== PROBLEM STATEMENT ==
Pictures are to be left out. Return exactly the lines below from the one with "That Shape Audience" up to and including the one with "transcription and coaching for human bookers.".

== RECORD EXCERPTS ==
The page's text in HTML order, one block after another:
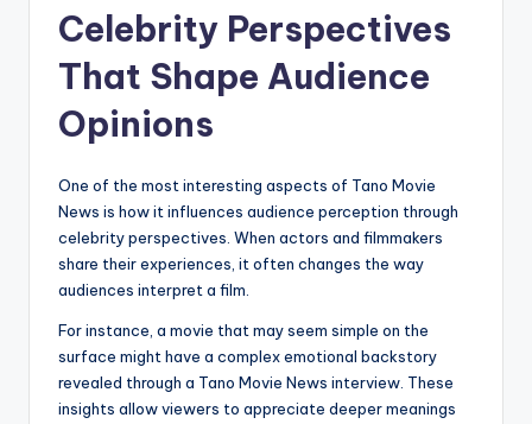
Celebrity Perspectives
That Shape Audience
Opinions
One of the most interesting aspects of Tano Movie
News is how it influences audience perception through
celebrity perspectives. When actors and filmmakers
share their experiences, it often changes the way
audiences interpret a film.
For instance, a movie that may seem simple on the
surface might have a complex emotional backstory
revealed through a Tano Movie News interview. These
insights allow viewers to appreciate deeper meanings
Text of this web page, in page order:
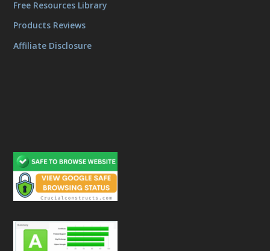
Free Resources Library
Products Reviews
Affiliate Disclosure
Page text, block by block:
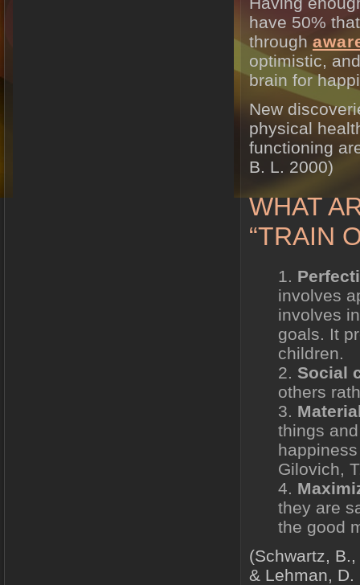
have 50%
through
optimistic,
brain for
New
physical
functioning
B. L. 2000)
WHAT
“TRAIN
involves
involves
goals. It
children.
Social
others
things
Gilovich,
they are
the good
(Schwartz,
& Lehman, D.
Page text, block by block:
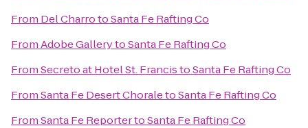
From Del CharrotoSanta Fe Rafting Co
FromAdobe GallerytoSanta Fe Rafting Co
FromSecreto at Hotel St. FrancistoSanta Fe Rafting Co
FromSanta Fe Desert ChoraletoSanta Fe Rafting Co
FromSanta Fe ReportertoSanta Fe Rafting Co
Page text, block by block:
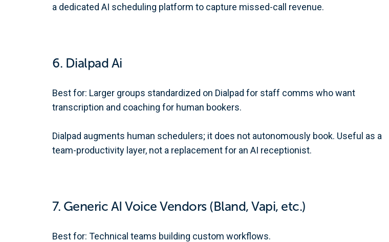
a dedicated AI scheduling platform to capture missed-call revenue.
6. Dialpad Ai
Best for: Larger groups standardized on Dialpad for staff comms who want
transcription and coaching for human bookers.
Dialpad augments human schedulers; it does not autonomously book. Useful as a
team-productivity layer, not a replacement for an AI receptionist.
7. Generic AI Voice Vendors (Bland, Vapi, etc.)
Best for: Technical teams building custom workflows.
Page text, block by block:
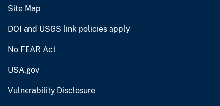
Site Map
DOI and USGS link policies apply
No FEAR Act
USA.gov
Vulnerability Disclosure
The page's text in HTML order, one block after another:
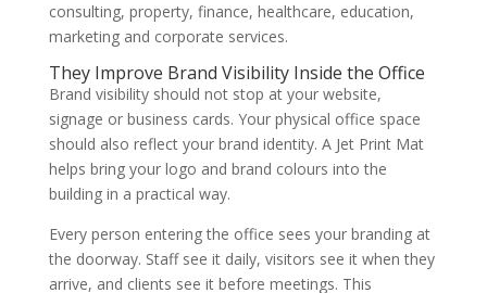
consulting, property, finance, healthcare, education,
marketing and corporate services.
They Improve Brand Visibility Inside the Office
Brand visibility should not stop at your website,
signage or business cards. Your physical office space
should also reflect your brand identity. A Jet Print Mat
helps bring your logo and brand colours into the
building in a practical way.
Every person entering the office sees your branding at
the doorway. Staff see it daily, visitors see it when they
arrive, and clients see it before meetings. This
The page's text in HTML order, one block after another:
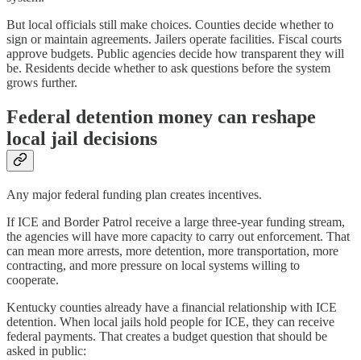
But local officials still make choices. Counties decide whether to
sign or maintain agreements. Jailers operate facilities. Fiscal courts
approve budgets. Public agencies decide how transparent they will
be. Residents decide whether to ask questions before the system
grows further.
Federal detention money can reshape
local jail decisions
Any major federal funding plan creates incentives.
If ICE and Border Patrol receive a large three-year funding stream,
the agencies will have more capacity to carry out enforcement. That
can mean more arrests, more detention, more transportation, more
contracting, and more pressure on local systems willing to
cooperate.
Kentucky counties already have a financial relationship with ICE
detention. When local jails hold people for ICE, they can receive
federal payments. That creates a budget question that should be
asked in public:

== ANSWER SECTION ==
That Shape Audience
Opinions
One of the most interesting aspects of Tano Movie
News is how it influences audience perception through
celebrity perspectives. When actors and filmmakers
share their experiences, it often changes the way
audiences interpret a film.
For instance, a movie that may seem simple on the
surface might have a complex emotional backstory
revealed through a Tano Movie News interview. These
insights allow viewers to appreciate deeper meanings
Text of this web page, in page order:
Free Resources Library
Products Reviews
Affiliate Disclosure
Page text, block by block:
have 50%
through
optimistic,
brain for
New
physical
functioning
B. L. 2000)
WHAT
“TRAIN
involves
involves
goals. It
children.
Social
others
things
Gilovich,
they are
the good
(Schwartz,
& Lehman, D.
Page text, block by block:
From Del CharrotoSanta Fe Rafting Co
FromAdobe GallerytoSanta Fe Rafting Co
FromSecreto at Hotel St. FrancistoSanta Fe Rafting Co
FromSanta Fe Desert ChoraletoSanta Fe Rafting Co
FromSanta Fe ReportertoSanta Fe Rafting Co
Page text, block by block:
a dedicated AI scheduling platform to capture missed-call revenue.
6. Dialpad Ai
Best for: Larger groups standardized on Dialpad for staff comms who want
transcription and coaching for human bookers.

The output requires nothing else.